Großhandel

Spannenausgleich reloaded


Prof. Dr. Reinhard Herzog

Obwohl schon Jahrzehnte alt, erlebt der sogenannte „Handelsspannenausgleich“ nach etlichen Höhen und Tiefen momentan wieder eine Renaissance. Doch was verbirgt sich dahinter überhaupt? Mit welchen Auswirkungen ist zu rechnen? Und wie können Sie gegensteuern?

Der Großhandel ist seit jeher bestrebt, eine bestimmte prozentuale Marge bei Rx zu erzielen. Diese war bereits vor Jahrzehnten bei damals degressiv gestalteten Aufschlägen vom jeweiligen Packungswert abhängig und ist es heute mit dem „kleinen Kombimodell“ noch immer: Je teurer die Packung, umso niedriger die Marge. Die absoluten Stückerträge steigen dennoch. Den Zusammenhang zwischen prozentualer Rx-Marge und Packungswert auf Grundlage der aktuellen Großhandelsvergütung (0,70 € fest plus 3,15% bei einem Deckel von 38,50 €) illustriert die Tabelle 1. Die vom Großhandel seinerseits erzielten Einkaufsrabatte bleiben außen vor, es wird nach Listenpreisen gerechnet.

Die Großhändler legen ihre „Rx-Zielspanne“ selbst fest. Sie liegt aktuell zumeist bei um 6,3% mit allenfalls einigen wenigen Zehntelprozenten Abweichung nach oben oder unten. Die Spanne wird kaufmännisch vom Umsatz des Großhandels (also dem Apothekeneinkaufspreis [AEP]) aus berechnet, bisweilen wird aber der niedrigere Listen-Herstellerpreis (ApU) zugrunde gelegt.

Hochpreiser bleiben logischerweise außen vor, denn sie werden i.d.R. mit einem absoluten Betrag rabattiert und nicht prozentual, da dem Großhandel auch nur die gedeckelten 38,50 € (plus eigene Rabatte bzw. Skonti) zur Verfügung stehen.

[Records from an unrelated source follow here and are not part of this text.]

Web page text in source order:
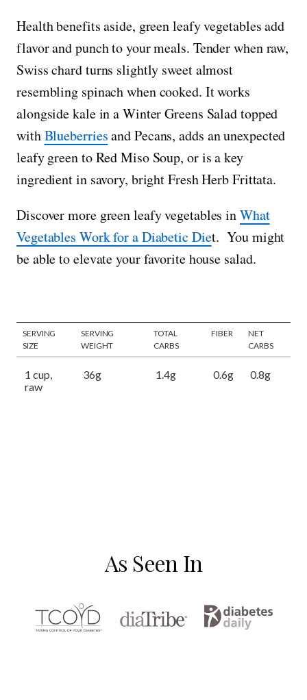
Health benefits aside, green leafy vegetables add
flavor and punch to your meals. Tender when raw,
Swiss chard turns slightly sweet almost
resembling spinach when cooked. It works
alongside kale in a Winter Greens Salad topped
withBlueberriesand Pecans, adds an unexpected
leafy green to Red Miso Soup, or is a key
ingredient in savory, bright Fresh Herb Frittata.
Discover more green leafy vegetables inWhat
Vegetables Work for a Diabetic Diet. You might
be able to elevate your favorite house salad.
SERVING
SIZE
SERVING
WEIGHT
TOTAL
CARBS
FIBER
NET
CARBS
1 cup,
raw
36g 1.4g 0.6g 0.8g
As Seen In
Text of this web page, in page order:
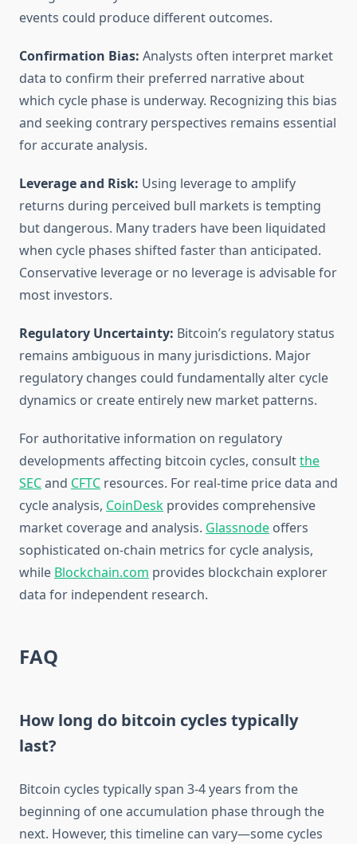
events could produce different outcomes.
Confirmation Bias: Analysts often interpret market
data to confirm their preferred narrative about
which cycle phase is underway. Recognizing this bias
and seeking contrary perspectives remains essential
for accurate analysis.
Leverage and Risk: Using leverage to amplify
returns during perceived bull markets is tempting
but dangerous. Many traders have been liquidated
when cycle phases shifted faster than anticipated.
Conservative leverage or no leverage is advisable for
most investors.
Regulatory Uncertainty: Bitcoin’s regulatory status
remains ambiguous in many jurisdictions. Major
regulatory changes could fundamentally alter cycle
dynamics or create entirely new market patterns.
For authoritative information on regulatory
developments affecting bitcoin cycles, consultthe
SECand CFTC resources. For real-time price data and
cycle analysis, CoinDesk provides comprehensive
market coverage and analysis. Glassnode offers
sophisticated on-chain metrics for cycle analysis,
while Blockchain.com provides blockchain explorer
data for independent research.
FAQ
How long do bitcoin cycles typically
last?
Bitcoin cycles typically span 3-4 years from the
beginning of one accumulation phase through the
next. However, this timeline can vary—some cycles
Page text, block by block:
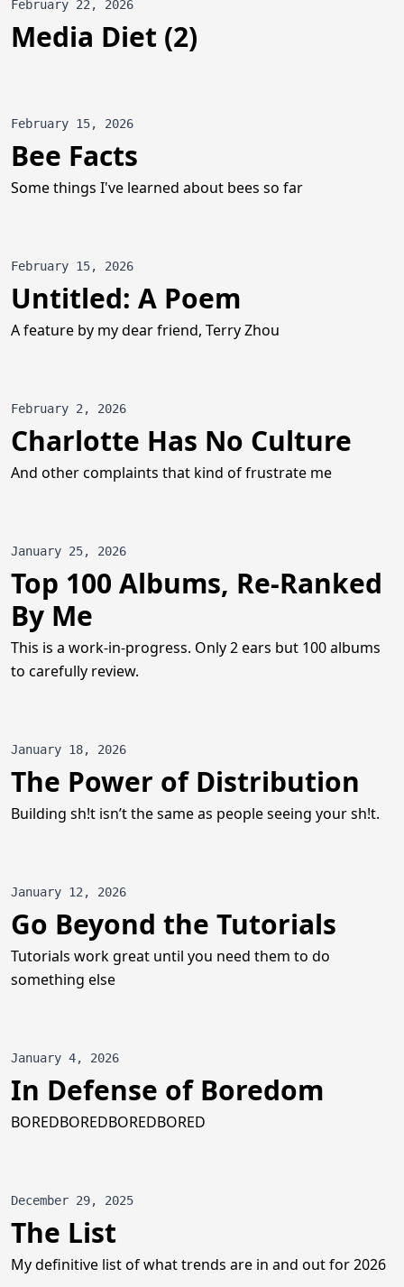
February 22, 2026
Media Diet (2)
February 15, 2026
Bee Facts
Some things I've learned about bees so far
February 15, 2026
Untitled: A Poem
A feature by my dear friend, Terry Zhou
February 2, 2026
Charlotte Has No Culture
And other complaints that kind of frustrate me
January 25, 2026
Top 100 Albums, Re-Ranked
By Me
This is a work-in-progress. Only 2 ears but 100 albums
to carefully review.
January 18, 2026
The Power of Distribution
Building sh!t isn’t the same as people seeing your sh!t.
January 12, 2026
Go Beyond the Tutorials
Tutorials work great until you need them to do
something else
January 4, 2026
In Defense of Boredom
BOREDBOREDBOREDBORED
December 29, 2025
The List
My definitive list of what trends are in and out for 2026
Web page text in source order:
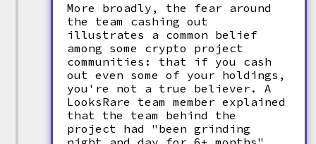
More broadly, the fear around
the team cashing out
illustrates a common belief
among some crypto project
communities: that if you cash
out even some of your holdings,
you're not a true believer. A
LooksRare team member explained
that the team behind the
project had "been grinding
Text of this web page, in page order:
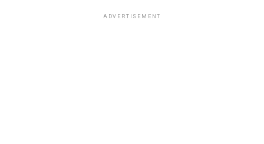
ADVERTISEMENT
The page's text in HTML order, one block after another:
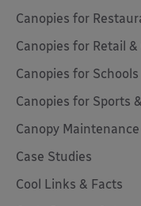
Canopies for
Canopies for Retail
Canopies for Schools
Canopies for Sports
Canopy Maintenance
Case Studies
Cool Links & Facts
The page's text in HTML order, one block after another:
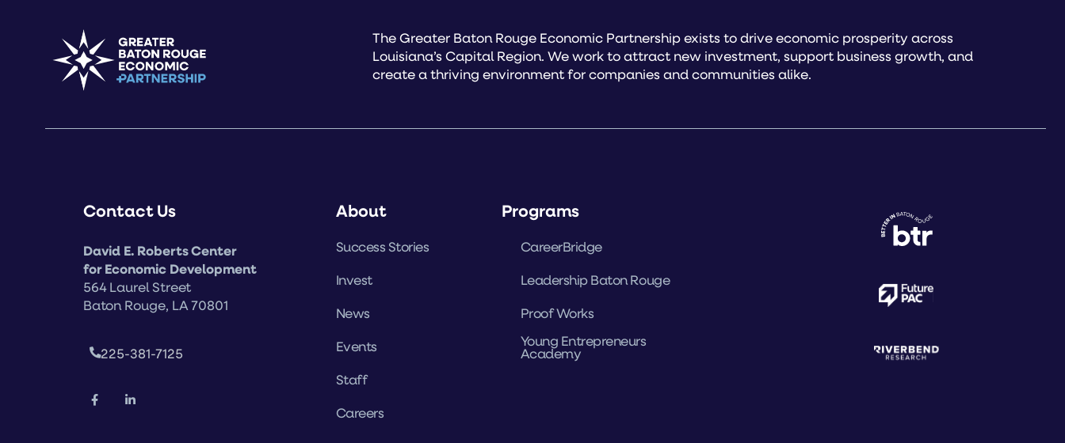
The Greater Baton Rouge Economic Partnership exists to drive economic prosperity across
Louisiana’s Capital Region. We work to attract new investment, support business growth, and
create a thriving environment for companies and communities alike.
Contact Us
David E. Roberts Center
for Economic Development
564 Laurel Street
Baton Rouge, LA 70801
225-381-7125
About
Success Stories
Invest
News
Events
Staff
Careers
Programs
CareerBridge
Leadership Baton Rouge
Proof Works
Young Entrepreneurs
Academy
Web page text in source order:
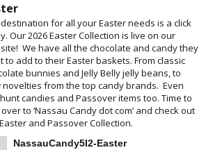
for all your Easter needs is a click
Our 2026 Easter Collection is live on our
We have all the chocolate and candy they
to add to their Easter baskets. From classic
bunnies and Jelly Belly jelly beans, to
novelties from the top candy brands. Even
candies and Passover items too. Time to
to ‘Nassau Candy dot com’ and check out
and Passover Collection.
NassauCandy5I2-Easter
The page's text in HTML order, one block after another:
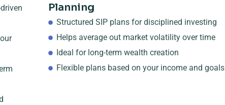
Planning
Structured SIP plans for disciplined investing
Helps average out market volatility over time
Ideal for long-term wealth creation
Flexible plans based on your income and goals

Weicht nun die Apotheke von dieser Zielspanne ab (weil ihre Rx-Packungen zu teuer sind), wird die Differenz als Malus vom eigentlich vereinbarten Rabatt abgezogen. Dies wird dann als „Konditionssicherungsausgleich“, „Bestellstrukturausgleich“, „Spannenausgleich“ oder „Packungswertausgleich“ bezeichnet. Theoretisch müsste bei niedrigeren Packungswerten ein Bonus winken; diesen gibt es kaum, zumal die Sollspannen oft unrealistisch niedrige Packungspreise implizieren. Zur Orientierung: Durchschnittlich kostet eine Rx-Packung (ohne Hochpreiser) aktuell gut 27 € zum AEP, entsprechend einer Spanne von knapp 5,6%.

Beispiel: Der Großhandel ruft 6,25% Zielspanne auf. Sie haben in einem Monat bei diesem Großhandel einen Durchschnitt der Rx-Packungswerte (ohne Hochpreiser) von 27,50 €, entsprechend 5,53% GH-Spanne. Das Einkaufsvolumen sei 100.000 €. Der Malus betrüge damit 5,53% minus 6,25% = –0,72%. Auf 100.000 € sind das 720 €.

Meist wird auf eben dieser Monatsbasis abgerechnet. Damit sind Schwankungen vorprogrammiert, die sich vornehmlich als Malus niederschlagen. Ein Zweitgroßhandel, der selbst um den Preis eines niedrigeren Grundrabatts keinen Spannenausgleich verlangt, kann die Lösung sein. Diesem leitet man gezielt teurere Packungen (nicht: Hochpreiser) zu, um beim Hauptgroßhandel so den Schnitt zu drücken und den Malus mehr oder weniger vollständig zu vermeiden. Hierzu müssen Sie die Packungsdurchschnitte der einzelnen Lieferanten laufend verfolgen und durch die Umleitung von höherwertigen Packungen steuern. Dieser Aufwand kann aber schnell einige hundert Euro im Monat einbringen.

Die Königslösung liegt indes darin, diesen Spannenausgleich, dessen Management erheblichen Aufwand erfordert, wegzuverhandeln. Starken Apotheken mit regionaler Marktbedeutung gelingt dies häufig.